## The task
Transcribe, exactly and without pictures, the lines below from the line with "BACK TO NEWS & INSIGHTS" to the line with "sleeves, withdrawal sleeves, lock", both ends included, and no others.

## Records contained in a dataset
#####

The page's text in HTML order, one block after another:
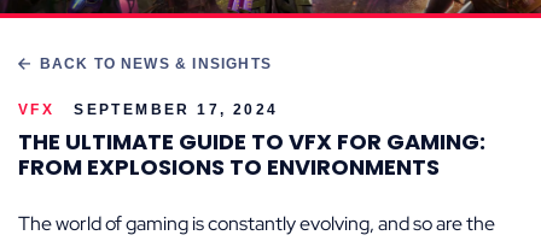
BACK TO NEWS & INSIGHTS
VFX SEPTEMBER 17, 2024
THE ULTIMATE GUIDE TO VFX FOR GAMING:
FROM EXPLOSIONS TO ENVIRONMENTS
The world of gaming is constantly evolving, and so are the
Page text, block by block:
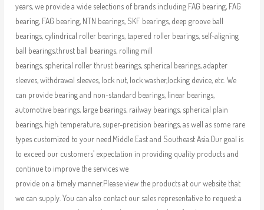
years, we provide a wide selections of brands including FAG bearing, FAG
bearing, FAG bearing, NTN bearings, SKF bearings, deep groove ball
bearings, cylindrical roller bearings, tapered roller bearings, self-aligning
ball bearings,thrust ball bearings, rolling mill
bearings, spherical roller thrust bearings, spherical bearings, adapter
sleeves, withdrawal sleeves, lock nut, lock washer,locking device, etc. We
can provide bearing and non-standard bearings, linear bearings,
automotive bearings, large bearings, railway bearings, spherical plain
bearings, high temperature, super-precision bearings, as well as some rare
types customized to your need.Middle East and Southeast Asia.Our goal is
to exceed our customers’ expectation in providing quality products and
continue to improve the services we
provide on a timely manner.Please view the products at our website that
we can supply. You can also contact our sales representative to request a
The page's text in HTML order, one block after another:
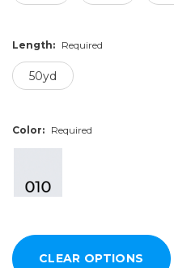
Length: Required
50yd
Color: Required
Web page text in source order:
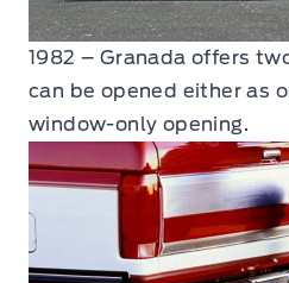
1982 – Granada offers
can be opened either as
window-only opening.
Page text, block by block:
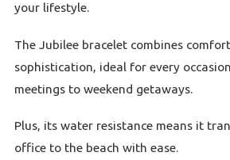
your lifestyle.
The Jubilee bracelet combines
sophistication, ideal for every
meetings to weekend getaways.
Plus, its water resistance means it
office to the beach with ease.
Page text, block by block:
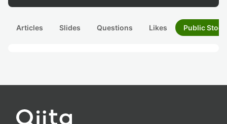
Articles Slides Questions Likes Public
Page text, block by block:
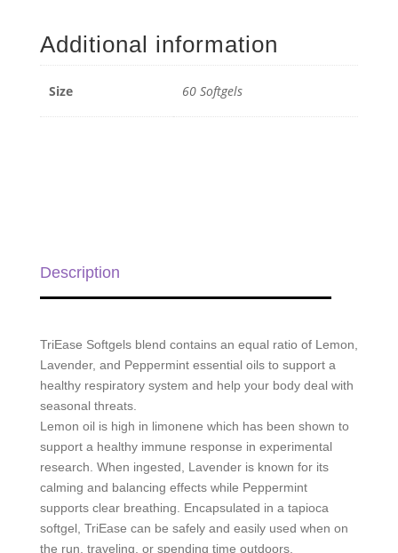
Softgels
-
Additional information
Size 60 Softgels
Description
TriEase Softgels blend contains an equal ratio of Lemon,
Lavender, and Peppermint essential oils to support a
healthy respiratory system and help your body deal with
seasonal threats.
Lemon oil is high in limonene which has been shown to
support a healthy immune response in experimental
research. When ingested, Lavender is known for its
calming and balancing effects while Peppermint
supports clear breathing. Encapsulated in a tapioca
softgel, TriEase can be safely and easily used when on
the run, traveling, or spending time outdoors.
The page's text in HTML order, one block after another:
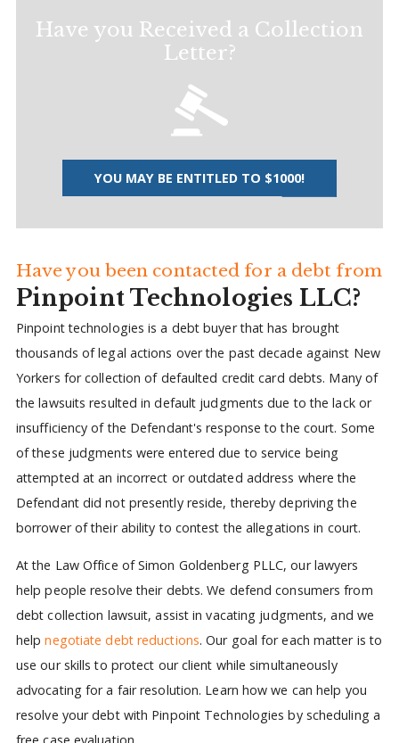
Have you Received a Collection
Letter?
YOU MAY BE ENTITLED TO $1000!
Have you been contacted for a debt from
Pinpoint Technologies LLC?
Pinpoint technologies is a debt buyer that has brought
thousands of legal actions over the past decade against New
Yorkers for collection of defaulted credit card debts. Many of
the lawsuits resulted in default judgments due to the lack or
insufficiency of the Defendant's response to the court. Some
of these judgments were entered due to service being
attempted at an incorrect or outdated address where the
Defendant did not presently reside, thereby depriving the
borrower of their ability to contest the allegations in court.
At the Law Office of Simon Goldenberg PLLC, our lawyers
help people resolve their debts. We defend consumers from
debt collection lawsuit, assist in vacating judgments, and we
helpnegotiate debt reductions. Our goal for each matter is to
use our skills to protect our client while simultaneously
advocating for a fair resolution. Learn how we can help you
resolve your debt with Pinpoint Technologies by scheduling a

#####

## Solved problem
BACK TO NEWS & INSIGHTS
VFX SEPTEMBER 17, 2024
THE ULTIMATE GUIDE TO VFX FOR GAMING:
FROM EXPLOSIONS TO ENVIRONMENTS
The world of gaming is constantly evolving, and so are the
Page text, block by block:
years, we provide a wide selections of brands including FAG bearing, FAG
bearing, FAG bearing, NTN bearings, SKF bearings, deep groove ball
bearings, cylindrical roller bearings, tapered roller bearings, self-aligning
ball bearings,thrust ball bearings, rolling mill
bearings, spherical roller thrust bearings, spherical bearings, adapter
sleeves, withdrawal sleeves, lock nut, lock washer,locking device, etc. We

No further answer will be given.